In recent weeks, national public discourse has steadily focused on the male sex organ. First, California ballot measures advocating for the ban of male circumcision caught national attention, sparking intense debate between proponents of the religious ritual (“It has health benefits!”) and those who oppose it (“It’s genital mutilation!”). And then, in a discomfiting display of his own Semitic snip, Rep. Anthony Weiner (D-N.Y.) injudiciously Tweeted a picture of his package to an online coquette, unleashing a flurry of online-liaison confessionals and prompting calls for him to resign from Congress.
Before that, the spotlight shone squarely on Arnold Schwarzenegger and Dominique Strauss-Kahn, whose stunning sexual appetites led to emasculating consequences.
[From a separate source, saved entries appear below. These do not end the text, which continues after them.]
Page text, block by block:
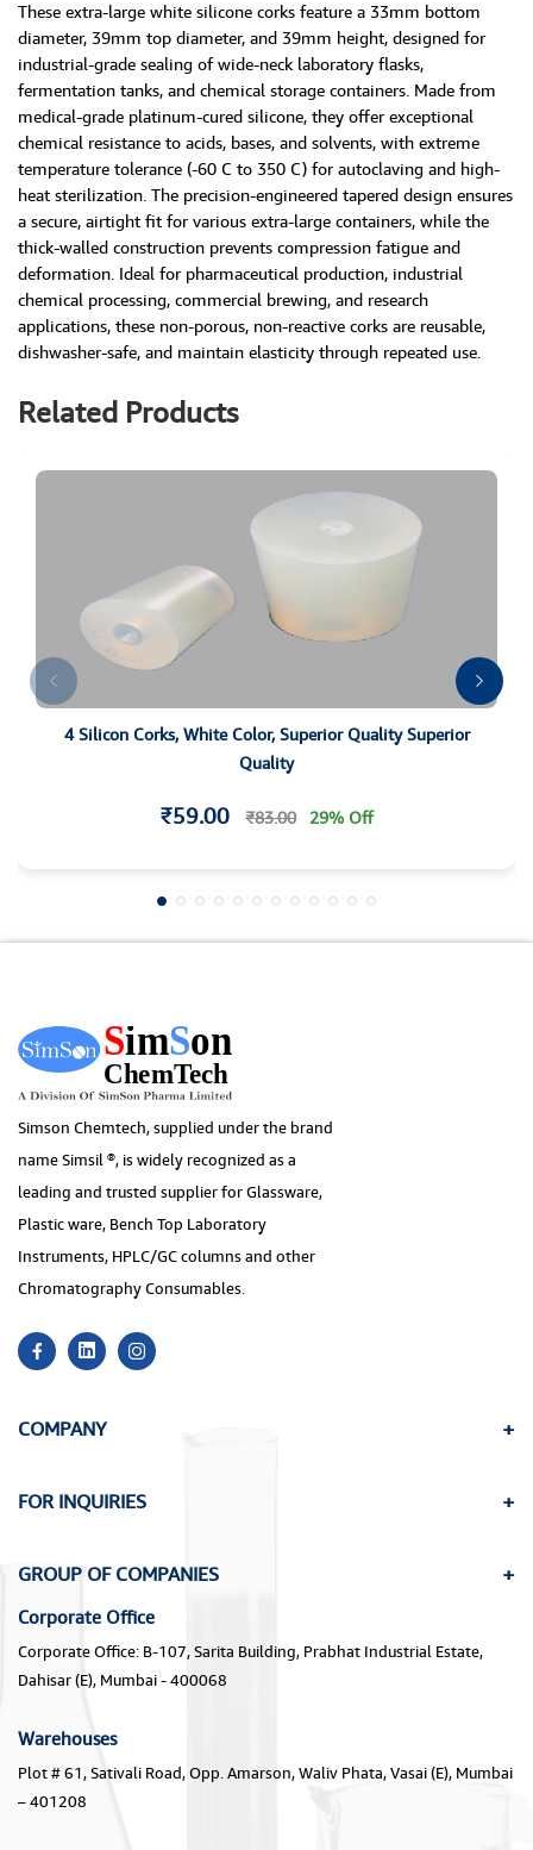
These extra-large white silicone corks feature a 33mm bottom
diameter, 39mm top diameter, and 39mm height, designed for
industrial-grade sealing of wide-neck laboratory flasks,
fermentation tanks, and chemical storage containers. Made from
medical-grade platinum-cured silicone, they offer exceptional
chemical resistance to acids, bases, and solvents, with extreme
temperature tolerance (-60 C to 350 C) for autoclaving and high-
heat sterilization. The precision-engineered tapered design ensures
a secure, airtight fit for various extra-large containers, while the
thick-walled construction prevents compression fatigue and
deformation. Ideal for pharmaceutical production, industrial
chemical processing, commercial brewing, and research
applications, these non-porous, non-reactive corks are reusable,
dishwasher-safe, and maintain elasticity through repeated use.
Related Products
4 Silicon Corks, White Color, Superior Quality Superior
Quality
₹59.00 ₹83.00 29% Off
Simson Chemtech, supplied under the brand
name Simsil ®, is widely recognized as a
leading and trusted supplier for Glassware,
Plastic ware, Bench Top Laboratory
Instruments, HPLC/GC columns and other
Chromatography Consumables.
COMPANY
FOR INQUIRIES
GROUP OF COMPANIES
Corporate Office
Corporate Office: B-107, Sarita Building, Prabhat Industrial Estate,
Dahisar (E), Mumbai - 400068
Warehouses
Plot # 61, Sativali Road, Opp. Amarson, Waliv Phata, Vasai (E), Mumbai
– 401208
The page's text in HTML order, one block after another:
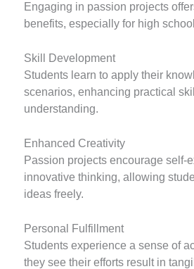
Engaging in passion projects
benefits, especially for high
Skill Development
Students learn to apply their
scenarios, enhancing practical
understanding.
Enhanced Creativity
Passion projects encourage self-
innovative thinking, allowing
ideas freely.
Personal Fulfillment
Students experience a sense of
they see their efforts result in

How ironic, then, that tales of male sexual deviance are met with reminders of religious restraint. God can be so calculating. All these “peccant peckers,” as Christopher Hitchens calls them, have men, in general, in a pickle.
Naturally, a first line of defense is to protect one’s private part.
During a friendly Tweetin’ tussle last week with his producer Eli Roth, actor Russell Crowe expressed his contempt for cutting: “Circumcision is barbaric and stupid,” he direct-tweeted to the “Inglourious Basterds” star.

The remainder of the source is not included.